Following Tria’s recent discussion of the SMSF sector’s tax concessions, managing partner Andrew Baker has pointed to the “compelling” value proposition of SMSFs.
In a blog posted yesterday, Mr Baker said Tria identified four main parts to the value proposition of SMSFs including flexibility, control, and tax benefits.
Mr Baker said SMSFs can invest in “virtually anything”, with bitcoins currently up for debate.
“This is all possible because the rules about investment strategy have few requirements beyond having a strategy (it can be in your head, and you could change your mind daily) and reviewing it periodically. It is a world away from the investment menus of most collective funds,” Mr Baker said.
The flexibility of SMSF investing is positive for tracking the progress of retirement income, Mr Baker said, noting “hardly any” collective funds report to members how their retirement income is tracking.

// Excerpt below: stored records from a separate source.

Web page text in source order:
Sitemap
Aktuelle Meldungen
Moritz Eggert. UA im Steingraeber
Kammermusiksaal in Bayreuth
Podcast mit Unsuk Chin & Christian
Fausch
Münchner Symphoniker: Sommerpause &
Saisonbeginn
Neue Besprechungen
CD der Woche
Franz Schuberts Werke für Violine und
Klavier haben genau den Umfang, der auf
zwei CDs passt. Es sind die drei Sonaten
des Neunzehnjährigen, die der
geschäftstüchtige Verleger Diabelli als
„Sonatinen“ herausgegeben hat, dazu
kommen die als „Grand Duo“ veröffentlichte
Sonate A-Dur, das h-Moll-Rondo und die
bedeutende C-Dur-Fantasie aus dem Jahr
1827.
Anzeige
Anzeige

“In an SMSF, you know what income stream your fund is producing - it’s on the tax return. You can see how that income stream is changing over time, its tax-effectiveness, whether you need to contribute more, or adjust your portfolio.”
The cost of running an SMSF is also decreasing, Mr Baker said, although he stressed that SMSFs remain expensive.
“On average it costs nearly $1,000 to get started, and [approximately] $3,000 per annum to maintain, and that’s before investment costs. That doesn’t make sense for balances below $500,000, but the numbers will keep going down thanks to technology and competition,” Mr Baker said.
He added that SMSFs enjoy the same tax benefits of collective superannuation funds, but make them “much easier to exploit”.
“SMSFs are a legal tax planning vehicle, the like of which we have never seen before. That is not to say that tax minimisation is the dominant purpose in setting up an SMSF, but it is definitely part of the attraction,” he said.